About the Company
Lift Ventures, a remote-first startup studio whose portfolio of businesses has reached over 250 million consumers to date, is seeking a seasoned and talented Data Engineer for SuperSummary, our fast-growing EdTech business. SuperSummary is a subscription-based website and mobile app offering a library of professionally written study guides and other educational tools and resources on thousands of books for students, teachers, and readers of all types.
About the Job
At SuperSummary, data drives our most important decisions — from determining which literature titles to cover in our Study Guide Library to how to best meet user needs on our site. As an integral part of our data-centric approach, we're looking for a skilled Data Engineer to join our dynamic team.
The Data Engineer will report to the Data Science Manager and interact frequently with stakeholders across the company — including product managers and department heads — who rely on data insights for building product features, creating POCs, outlining business strategy, and reporting on progress toward company goals. The ideal candidate has a proven track record of data integration, data modeling, data quality assurance, and ETL experience.

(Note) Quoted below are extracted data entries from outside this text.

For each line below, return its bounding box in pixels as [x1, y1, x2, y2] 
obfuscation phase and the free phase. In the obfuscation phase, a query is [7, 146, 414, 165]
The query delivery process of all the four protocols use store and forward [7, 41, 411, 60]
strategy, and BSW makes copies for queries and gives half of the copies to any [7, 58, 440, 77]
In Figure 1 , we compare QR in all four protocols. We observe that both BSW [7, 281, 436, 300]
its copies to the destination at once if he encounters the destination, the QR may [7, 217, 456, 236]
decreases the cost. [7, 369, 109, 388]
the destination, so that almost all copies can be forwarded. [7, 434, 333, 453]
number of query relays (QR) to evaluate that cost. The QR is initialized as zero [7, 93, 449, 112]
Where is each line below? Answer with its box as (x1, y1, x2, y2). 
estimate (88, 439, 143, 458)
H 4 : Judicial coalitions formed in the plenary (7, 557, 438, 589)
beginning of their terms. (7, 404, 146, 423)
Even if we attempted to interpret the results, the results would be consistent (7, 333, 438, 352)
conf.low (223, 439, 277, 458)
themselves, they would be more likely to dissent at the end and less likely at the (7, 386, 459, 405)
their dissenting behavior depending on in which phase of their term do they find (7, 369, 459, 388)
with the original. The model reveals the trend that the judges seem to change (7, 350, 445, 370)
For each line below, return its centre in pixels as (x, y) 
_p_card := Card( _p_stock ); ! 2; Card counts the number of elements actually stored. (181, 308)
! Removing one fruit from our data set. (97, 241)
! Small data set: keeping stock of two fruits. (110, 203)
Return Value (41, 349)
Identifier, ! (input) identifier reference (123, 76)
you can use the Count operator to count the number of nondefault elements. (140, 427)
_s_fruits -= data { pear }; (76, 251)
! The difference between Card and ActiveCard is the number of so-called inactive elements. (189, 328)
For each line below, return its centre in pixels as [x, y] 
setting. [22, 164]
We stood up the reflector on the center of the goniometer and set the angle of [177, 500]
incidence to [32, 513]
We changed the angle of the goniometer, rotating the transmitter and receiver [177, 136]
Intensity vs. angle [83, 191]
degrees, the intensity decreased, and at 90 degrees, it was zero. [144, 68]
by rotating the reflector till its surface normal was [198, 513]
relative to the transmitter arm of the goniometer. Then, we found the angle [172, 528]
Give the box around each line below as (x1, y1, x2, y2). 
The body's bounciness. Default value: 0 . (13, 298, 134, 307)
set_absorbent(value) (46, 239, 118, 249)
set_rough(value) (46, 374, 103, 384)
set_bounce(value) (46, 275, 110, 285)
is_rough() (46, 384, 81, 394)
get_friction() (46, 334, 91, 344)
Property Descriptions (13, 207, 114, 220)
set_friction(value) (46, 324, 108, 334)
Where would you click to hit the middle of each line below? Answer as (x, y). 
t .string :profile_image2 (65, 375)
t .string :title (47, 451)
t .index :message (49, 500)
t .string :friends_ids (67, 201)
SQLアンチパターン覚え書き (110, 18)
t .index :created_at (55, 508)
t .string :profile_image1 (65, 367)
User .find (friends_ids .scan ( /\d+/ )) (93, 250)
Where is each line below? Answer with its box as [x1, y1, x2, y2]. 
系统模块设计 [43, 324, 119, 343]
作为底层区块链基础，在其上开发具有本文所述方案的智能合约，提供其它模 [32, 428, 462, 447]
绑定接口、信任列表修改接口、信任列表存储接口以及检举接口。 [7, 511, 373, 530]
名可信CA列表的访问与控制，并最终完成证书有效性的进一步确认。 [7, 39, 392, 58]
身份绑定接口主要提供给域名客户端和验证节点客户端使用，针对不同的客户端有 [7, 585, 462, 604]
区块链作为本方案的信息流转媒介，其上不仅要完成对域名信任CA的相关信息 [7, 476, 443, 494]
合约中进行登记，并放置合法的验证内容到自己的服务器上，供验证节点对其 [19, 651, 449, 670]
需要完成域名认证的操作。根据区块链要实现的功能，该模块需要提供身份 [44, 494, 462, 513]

This role is 100% remote, located in Latin America. Our fully remote team is distributed across the globe with the majority of the team working in the United States, Brazil, and the Philippines.

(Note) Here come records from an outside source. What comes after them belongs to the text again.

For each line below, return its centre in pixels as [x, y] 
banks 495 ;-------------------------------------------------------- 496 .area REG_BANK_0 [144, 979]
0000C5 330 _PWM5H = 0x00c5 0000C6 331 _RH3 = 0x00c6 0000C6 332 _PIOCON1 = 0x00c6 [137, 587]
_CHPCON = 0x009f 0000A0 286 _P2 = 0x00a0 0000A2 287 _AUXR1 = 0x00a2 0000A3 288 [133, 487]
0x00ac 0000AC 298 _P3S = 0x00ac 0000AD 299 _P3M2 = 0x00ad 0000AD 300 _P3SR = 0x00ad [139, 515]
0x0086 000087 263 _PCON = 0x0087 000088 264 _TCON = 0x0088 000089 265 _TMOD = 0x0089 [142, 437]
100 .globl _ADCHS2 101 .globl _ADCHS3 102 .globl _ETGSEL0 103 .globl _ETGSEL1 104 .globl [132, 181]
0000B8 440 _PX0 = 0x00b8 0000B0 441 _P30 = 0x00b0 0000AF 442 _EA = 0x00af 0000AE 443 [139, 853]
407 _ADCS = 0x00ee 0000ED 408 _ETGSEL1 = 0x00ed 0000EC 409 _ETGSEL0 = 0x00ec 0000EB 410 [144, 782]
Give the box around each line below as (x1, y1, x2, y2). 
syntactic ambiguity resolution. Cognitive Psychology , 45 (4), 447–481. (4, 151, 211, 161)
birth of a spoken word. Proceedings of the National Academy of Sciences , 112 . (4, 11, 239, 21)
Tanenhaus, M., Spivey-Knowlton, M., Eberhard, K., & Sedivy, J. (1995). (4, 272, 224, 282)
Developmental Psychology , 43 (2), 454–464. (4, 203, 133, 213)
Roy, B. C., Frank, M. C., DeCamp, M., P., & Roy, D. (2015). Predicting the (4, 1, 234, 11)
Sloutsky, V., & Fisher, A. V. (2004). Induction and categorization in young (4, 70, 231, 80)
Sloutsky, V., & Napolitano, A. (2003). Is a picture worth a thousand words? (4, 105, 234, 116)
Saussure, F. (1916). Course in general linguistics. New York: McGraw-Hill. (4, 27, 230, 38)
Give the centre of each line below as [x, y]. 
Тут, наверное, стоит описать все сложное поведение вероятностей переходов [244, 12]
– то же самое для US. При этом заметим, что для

Key Functional Responsibilities
Perform production-level automation of data collection procedures, including web scrapers.
Integrate multiple datasets in our cloud architecture.

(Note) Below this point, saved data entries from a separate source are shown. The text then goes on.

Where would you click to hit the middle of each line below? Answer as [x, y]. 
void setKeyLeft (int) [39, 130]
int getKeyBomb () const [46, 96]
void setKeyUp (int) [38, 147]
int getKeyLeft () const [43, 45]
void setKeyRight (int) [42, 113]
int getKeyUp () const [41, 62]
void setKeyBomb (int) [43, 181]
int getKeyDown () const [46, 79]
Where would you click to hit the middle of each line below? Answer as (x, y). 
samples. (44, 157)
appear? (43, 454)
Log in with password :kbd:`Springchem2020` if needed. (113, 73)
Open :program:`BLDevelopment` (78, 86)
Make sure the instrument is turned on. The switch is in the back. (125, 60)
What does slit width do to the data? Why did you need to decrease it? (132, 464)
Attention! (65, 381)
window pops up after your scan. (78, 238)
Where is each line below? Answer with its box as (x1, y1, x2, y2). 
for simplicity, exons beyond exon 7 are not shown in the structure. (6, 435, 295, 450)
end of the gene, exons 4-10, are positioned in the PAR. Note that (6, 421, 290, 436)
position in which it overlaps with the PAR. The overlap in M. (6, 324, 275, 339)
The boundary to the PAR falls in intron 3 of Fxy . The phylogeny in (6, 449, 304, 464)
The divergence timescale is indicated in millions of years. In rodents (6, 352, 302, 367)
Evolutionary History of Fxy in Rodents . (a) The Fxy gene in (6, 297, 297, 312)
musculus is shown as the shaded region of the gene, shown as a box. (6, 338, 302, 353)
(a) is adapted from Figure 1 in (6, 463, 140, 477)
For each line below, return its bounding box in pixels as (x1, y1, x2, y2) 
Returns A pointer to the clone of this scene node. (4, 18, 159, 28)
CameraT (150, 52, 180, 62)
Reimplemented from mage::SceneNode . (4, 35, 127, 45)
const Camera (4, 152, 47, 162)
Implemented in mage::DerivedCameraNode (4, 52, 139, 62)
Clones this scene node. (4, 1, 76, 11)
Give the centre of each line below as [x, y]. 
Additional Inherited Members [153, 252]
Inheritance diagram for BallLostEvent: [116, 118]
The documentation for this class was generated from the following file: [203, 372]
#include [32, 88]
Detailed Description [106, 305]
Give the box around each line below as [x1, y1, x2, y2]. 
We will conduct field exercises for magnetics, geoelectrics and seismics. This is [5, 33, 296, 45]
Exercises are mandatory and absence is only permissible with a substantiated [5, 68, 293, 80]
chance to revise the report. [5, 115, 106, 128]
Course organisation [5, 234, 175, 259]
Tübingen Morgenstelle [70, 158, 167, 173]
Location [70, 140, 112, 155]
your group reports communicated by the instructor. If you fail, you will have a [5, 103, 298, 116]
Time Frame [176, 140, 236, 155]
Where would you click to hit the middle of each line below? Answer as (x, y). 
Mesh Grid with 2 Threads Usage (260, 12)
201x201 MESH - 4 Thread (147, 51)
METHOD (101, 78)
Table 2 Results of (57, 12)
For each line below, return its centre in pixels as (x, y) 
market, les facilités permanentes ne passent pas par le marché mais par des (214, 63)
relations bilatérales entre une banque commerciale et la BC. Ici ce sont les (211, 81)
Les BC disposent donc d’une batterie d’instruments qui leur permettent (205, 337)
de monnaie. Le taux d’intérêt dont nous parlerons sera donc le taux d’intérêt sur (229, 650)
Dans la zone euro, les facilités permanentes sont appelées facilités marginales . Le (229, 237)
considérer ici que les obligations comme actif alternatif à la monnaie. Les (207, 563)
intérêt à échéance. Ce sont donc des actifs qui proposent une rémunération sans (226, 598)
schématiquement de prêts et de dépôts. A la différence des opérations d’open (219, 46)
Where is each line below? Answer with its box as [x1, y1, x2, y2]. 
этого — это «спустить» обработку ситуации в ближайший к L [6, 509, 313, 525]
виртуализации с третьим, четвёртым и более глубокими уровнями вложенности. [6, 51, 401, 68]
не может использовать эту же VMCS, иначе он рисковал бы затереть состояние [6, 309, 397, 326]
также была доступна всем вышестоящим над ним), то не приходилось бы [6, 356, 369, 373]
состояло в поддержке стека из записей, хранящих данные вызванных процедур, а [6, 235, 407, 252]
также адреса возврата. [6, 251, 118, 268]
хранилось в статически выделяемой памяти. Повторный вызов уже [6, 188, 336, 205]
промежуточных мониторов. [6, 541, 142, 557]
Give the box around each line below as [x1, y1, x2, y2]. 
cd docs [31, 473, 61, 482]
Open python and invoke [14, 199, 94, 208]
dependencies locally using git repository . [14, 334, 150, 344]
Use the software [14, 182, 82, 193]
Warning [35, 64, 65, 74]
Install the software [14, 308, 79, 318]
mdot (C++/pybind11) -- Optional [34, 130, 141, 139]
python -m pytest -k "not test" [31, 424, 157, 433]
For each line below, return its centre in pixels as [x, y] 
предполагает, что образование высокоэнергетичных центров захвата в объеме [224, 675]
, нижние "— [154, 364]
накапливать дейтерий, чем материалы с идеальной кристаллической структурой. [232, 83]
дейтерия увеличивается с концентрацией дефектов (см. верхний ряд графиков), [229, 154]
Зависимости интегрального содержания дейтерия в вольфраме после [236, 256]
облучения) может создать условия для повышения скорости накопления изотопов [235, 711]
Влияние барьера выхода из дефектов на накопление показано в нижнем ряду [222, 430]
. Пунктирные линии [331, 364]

Lead the implementation of a Data Governance framework for the whole company.
Develop scalable data pipelines preferably with Databricks.
Identify and implement improvements to infrastructure and to our data collection and processing methods. Maintain, update, expand and provide quality assurance for existing data sets.
Perform data collection, transformation and cleansing tasks: this includes writing/maintaining web scrapers and using external APIs.
Work with stakeholders including the Executive, Product, and Content Production teams to assist with data-related technical issues and support their data needs.
Collaborate with the Analytics team in building data models, intermediate tables, views and visualizations to provide insights to end business users.
Help with the integration of data sources into BI solutions and other reporting / visualization tools.
Sample Projects
Integrate traffic and session data from different sources (Amplitude, Google Analytics, AWR) with our current datasets.
Lead the implementation of a Data Governance framework for the whole company. Address different data quality issues in our existing datasets.
Create custom data models, tables and views for product analytics.
Participate in the constant improvement of our search engine.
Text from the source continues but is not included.